Balance Sheet Summary
- SBI’s balance sheet has increased by 13% on YoY basis.
- Bank has decent growth in gross advances of 6% on YoY basis , whereas there is a strong deposits growth of ~14% YoY.
- Borrowings have reduced mainly due to increase in deposits and reserves have increased on YoY basis due to robust profitability.
Deposits Mix (%)
- Bank’s deposits – both timed and CASA (current and savings) have shown healthy growth.
- Bank’s current CASA and term deposit mix is 55:45
- Domestic retail personal loans have grown by ~15% YoY , however there is sluggishness in corporate and SME lending.
- Majority (~60%) of the retail personal loans are home loans, which are secured (mortgage backed loans).
- Overall advances mix for this quarter is as shown below:
- As seen here, retail personal and agri-loans have a major share in advances mix.

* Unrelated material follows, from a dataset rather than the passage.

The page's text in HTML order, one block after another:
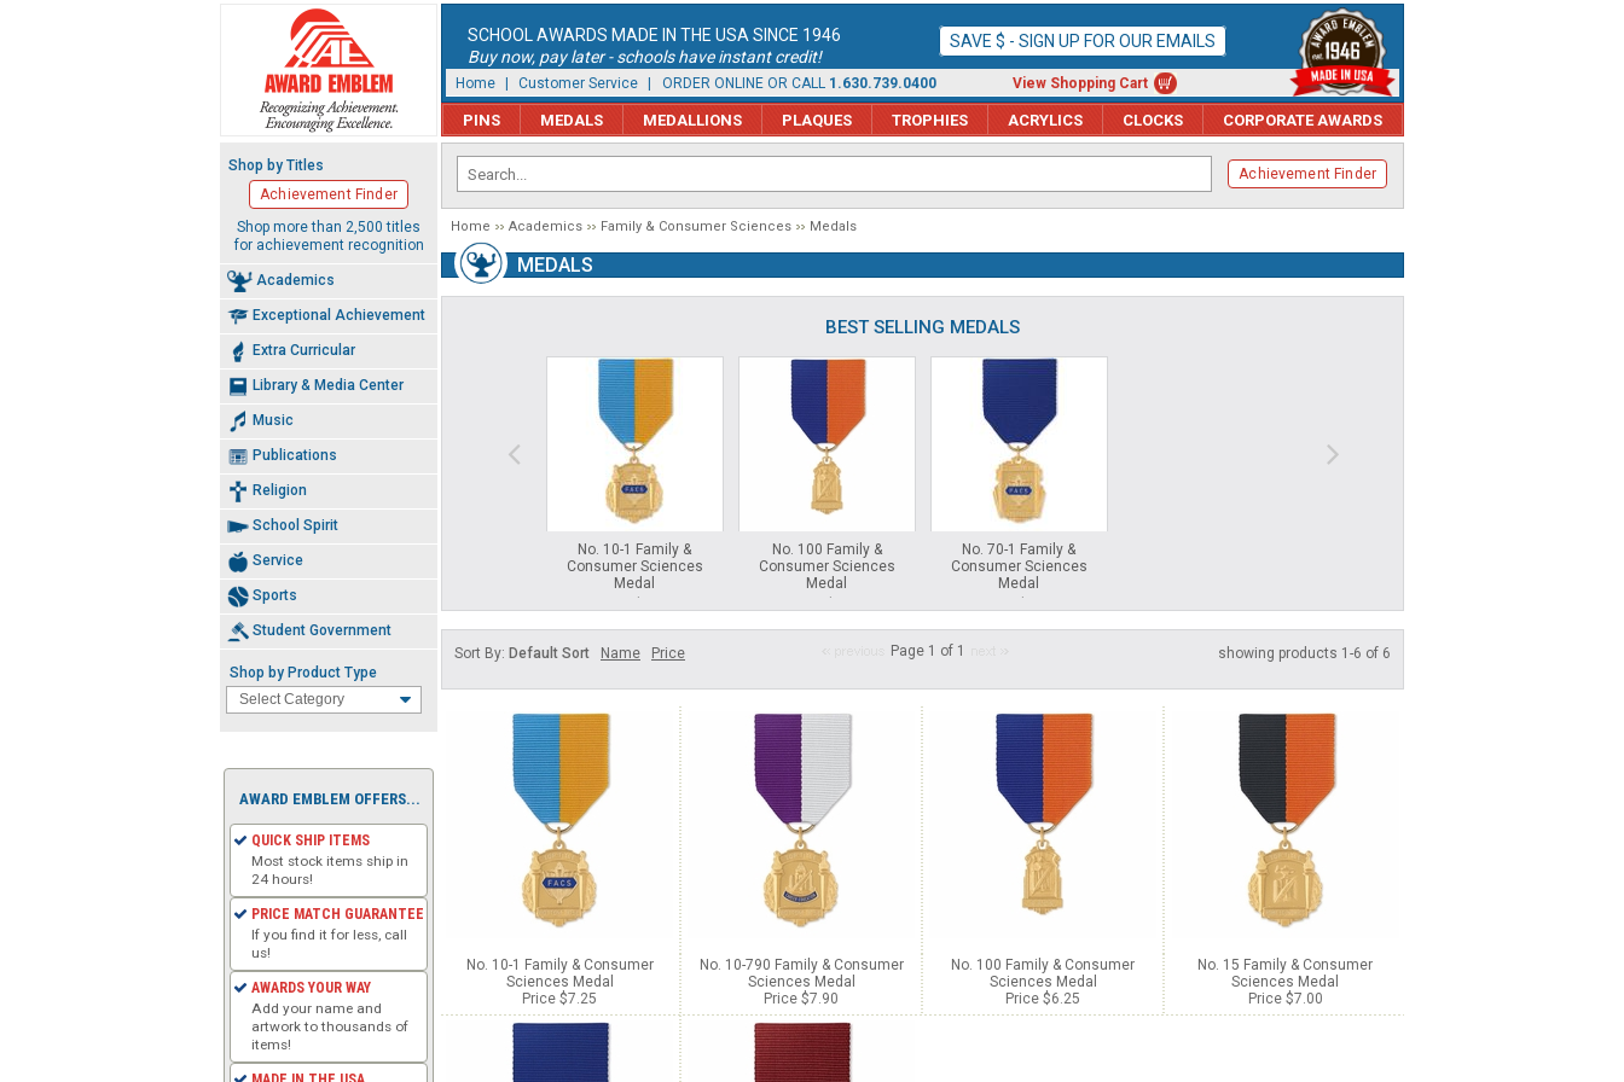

- Also from the overall 38% personal loan book , ~23% of the loan book accounts for home loans.
- As of Sept’20, Bank’s gross NPAs are at ~5.3% and Net NPAs at 1.6%.
- Bank is able to reduce its NPAs over the past few quarters.
- This has led to provision coverage ratio increasing to 88.2% in Sept’20.
- However, the actual impact of moratorium is yet to unfold and there is a possibility of surge in NPAs in upcoming quarters.
- Bank is able to increase its Net Interest Margin (NIM) despite continuously increasing cost to income ratio.
- Bank has strong CASA ratio at 45.4% and is increasing over the past few quarters.
- Capital Adequacy Ratio (CAR) of the bank is also strong at 14.72% as against the regulatory requirement of 9% for a PSU bank.